» **THE PROBLEM**:
A word-for-word copy of the listing, free of images, is the expected answer.

» **SOURCE MATERIAL**:

....

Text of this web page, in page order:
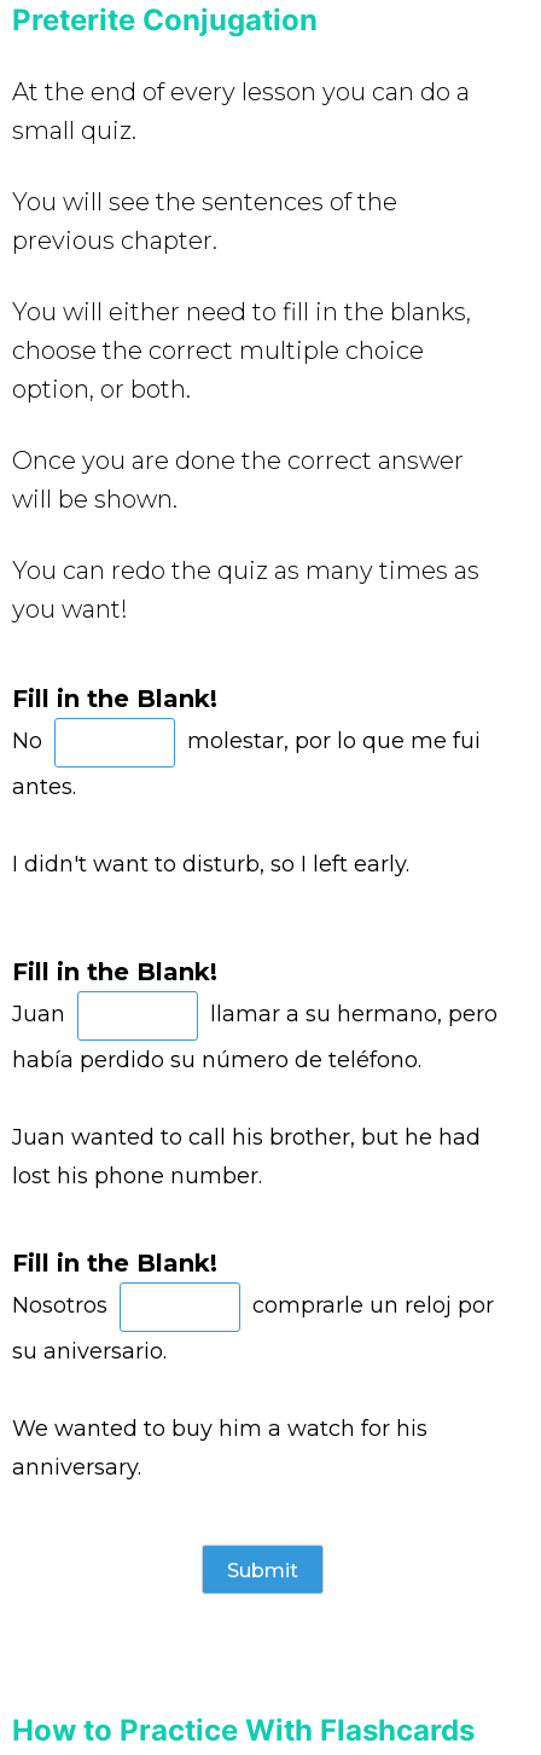
Preterite Conjugation
At the end of every lesson you can do a
small quiz.
You will see the sentences of the
previous chapter.
You will either need to fill in the blanks,
choose the correct multiple choice
option, or both.
Once you are done the correct answer
will be shown.
You can redo the quiz as many times as
you want!
Fill in the Blank!
No
molestar, por lo que me fui
antes.
I didn't want to disturb, so I left early.
Fill in the Blank!
Juan
llamar a su hermano, pero
había perdido su número de teléfono.
Juan wanted to call his brother, but he had
lost his phone number.
Fill in the Blank!
Nosotros
comprarle un reloj por
su aniversario.
We wanted to buy him a watch for his
anniversary.
How to Practice With Flashcards
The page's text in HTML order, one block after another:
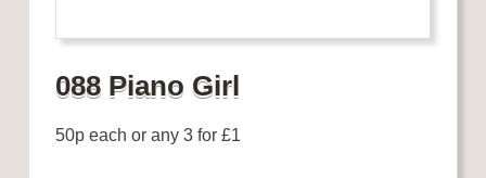
088 Piano Girl
50p each or any 3 for £1
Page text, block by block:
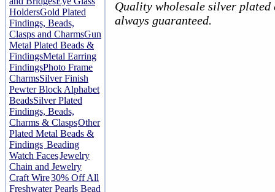
HoldersGold Plated
Findings, Beads,
Clasps and CharmsGun
Metal Plated Beads &
FindingsMetal Earring
FindingsPhoto Frame
CharmsSilver Finish
Pewter Block Alphabet
BeadsSilver Plated
Findings, Beads,
Charms & ClaspsOther
Plated Metal Beads &
Findings Beading
Watch FacesJewelry
Chain and Jewelry
Craft Wire30% Off All
Freshwater Pearls Bead
Quality wholesale silver plated
always guaranteed.
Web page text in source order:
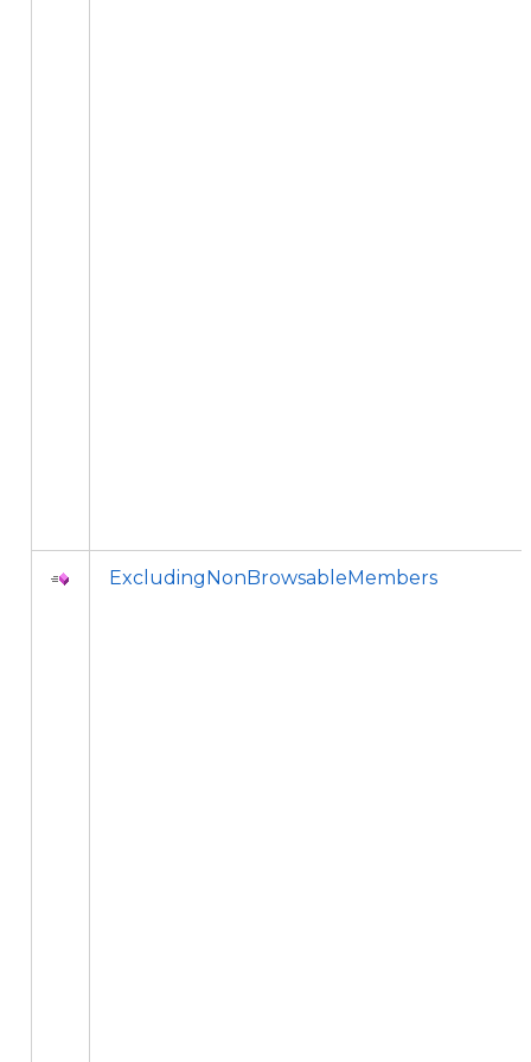
ExcludingNonBrowsableMembers
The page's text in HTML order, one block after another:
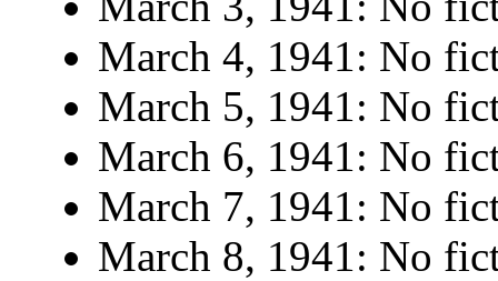
March 4, 1941: No
March 5, 1941: No
March 6, 1941: No
March 7, 1941: No
March 8, 1941: No
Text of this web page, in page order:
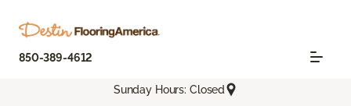
850-389-4612
Sunday Hours: Closed
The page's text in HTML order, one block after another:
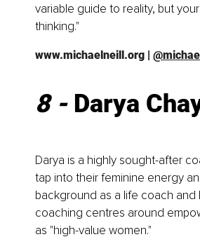
variable guide to reality, but
thinking."
www.michaelneill.org |
8 - Darya
Darya is a highly sought-after
tap into their feminine energy
background as a life coach
coaching centres around
as "high-value women."
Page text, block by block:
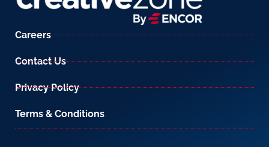
Careers
Contact Us
Privacy Policy
Terms & Conditions
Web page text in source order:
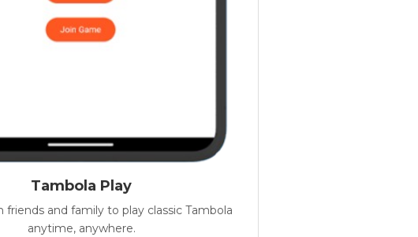
Tambola Play
friends and family to play classic Tambola
anytime, anywhere.
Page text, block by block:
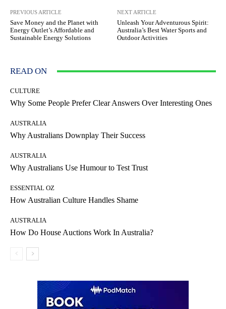
PREVIOUS ARTICLE
Save Money and the Planet with
Energy Outlet’s Affordable and
Sustainable Energy Solutions
NEXT ARTICLE
Unleash Your Adventurous Spirit:
Australia’s Best Water Sports and
Outdoor Activities
READ ON
CULTURE
Why Some People Prefer Clear Answers Over Interesting Ones
AUSTRALIA
Why Australians Downplay Their Success
AUSTRALIA
Why Australians Use Humour to Test Trust
ESSENTIAL OZ
How Australian Culture Handles Shame
AUSTRALIA
How Do House Auctions Work In Australia?

....

» **RESULT OF THE TASK**:
Text of this web page, in page order:
Preterite Conjugation
At the end of every lesson you can do a
small quiz.
You will see the sentences of the
previous chapter.
You will either need to fill in the blanks,
choose the correct multiple choice
option, or both.
Once you are done the correct answer
will be shown.
You can redo the quiz as many times as
you want!
Fill in the Blank!
No
molestar, por lo que me fui
antes.
I didn't want to disturb, so I left early.
Fill in the Blank!
Juan
llamar a su hermano, pero
había perdido su número de teléfono.
Juan wanted to call his brother, but he had
lost his phone number.
Fill in the Blank!
Nosotros
comprarle un reloj por
su aniversario.
We wanted to buy him a watch for his
anniversary.
How to Practice With Flashcards
The page's text in HTML order, one block after another:
088 Piano Girl
50p each or any 3 for £1
Page text, block by block:
HoldersGold Plated
Findings, Beads,
Clasps and CharmsGun
Metal Plated Beads &
FindingsMetal Earring
FindingsPhoto Frame
CharmsSilver Finish
Pewter Block Alphabet
BeadsSilver Plated
Findings, Beads,
Charms & ClaspsOther
Plated Metal Beads &
Findings Beading
Watch FacesJewelry
Chain and Jewelry
Craft Wire30% Off All
Freshwater Pearls Bead
Quality wholesale silver plated
always guaranteed.
Web page text in source order:
ExcludingNonBrowsableMembers
The page's text in HTML order, one block after another:
March 4, 1941: No
March 5, 1941: No
March 6, 1941: No
March 7, 1941: No
March 8, 1941: No
Text of this web page, in page order:
850-389-4612
Sunday Hours: Closed
The page's text in HTML order, one block after another:
variable guide to reality, but
thinking."
www.michaelneill.org |
8 - Darya
Darya is a highly sought-after
tap into their feminine energy
background as a life coach
coaching centres around
as "high-value women."
Page text, block by block:
Careers
Contact Us
Privacy Policy
Terms & Conditions
Web page text in source order:
Tambola Play
friends and family to play classic Tambola
anytime, anywhere.
Page text, block by block:
PREVIOUS ARTICLE
Save Money and the Planet with
Energy Outlet’s Affordable and
Sustainable Energy Solutions
NEXT ARTICLE
Unleash Your Adventurous Spirit:
Australia’s Best Water Sports and
Outdoor Activities
READ ON
CULTURE
Why Some People Prefer Clear Answers Over Interesting Ones
AUSTRALIA
Why Australians Downplay Their Success
AUSTRALIA
Why Australians Use Humour to Test Trust
ESSENTIAL OZ
How Australian Culture Handles Shame
AUSTRALIA
How Do House Auctions Work In Australia?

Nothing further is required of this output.